B : Le corps, l’aveu, le pouvoir souverain
Pour identifier et démasquer les sorcières, les accusateurs partent à la recherche d’une marque, d’une empreinte qui incriminerait de façon décisive celles que la réputation (ou la jalousie) a qualifiées de sorcière. Ce signe discriminant est souvent une zone insensible ou qui ne saigne pas – ce qui est curieusement le même symptôme que pour détecter la lèpre auparavant. « Si les chasseurs de sorcières accordent tellement d’importance à cette marque, c’est qu’ils recherchent une preuve concrète de la culpabilité des accusées, une attestation plus fiable que de simples rumeurs ou des aveux arrachés sous la torture.
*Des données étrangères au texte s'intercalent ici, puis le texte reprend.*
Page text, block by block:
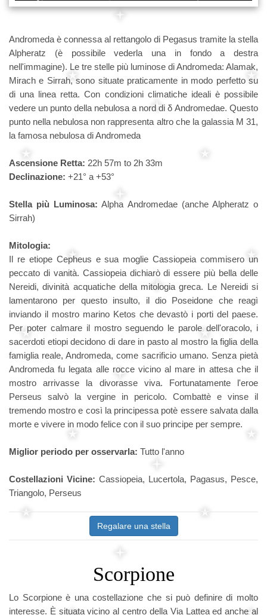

La marque a l’avantage de s’inscrire dans le réel du corps : en confirmant que qu’il y a eu contact physique entre Satan et l’accusée, elle donne un témoignage irréfutable de l’existence du diable et du crime de la « sorcière ». »21 La marque est le signe que le diable a possédé la femme. Le corps marqué signe l’appartenance, comme le pouvoir souverain sanctionne sa domination corporelle qui identifie un homme ou une femme comme son sujet. Cette marque recherchée est aussi peut-être inconsciemment comparée à un stigmate diabolique également comme une sorte de contre-marque, tendant à effacer la marque du baptême.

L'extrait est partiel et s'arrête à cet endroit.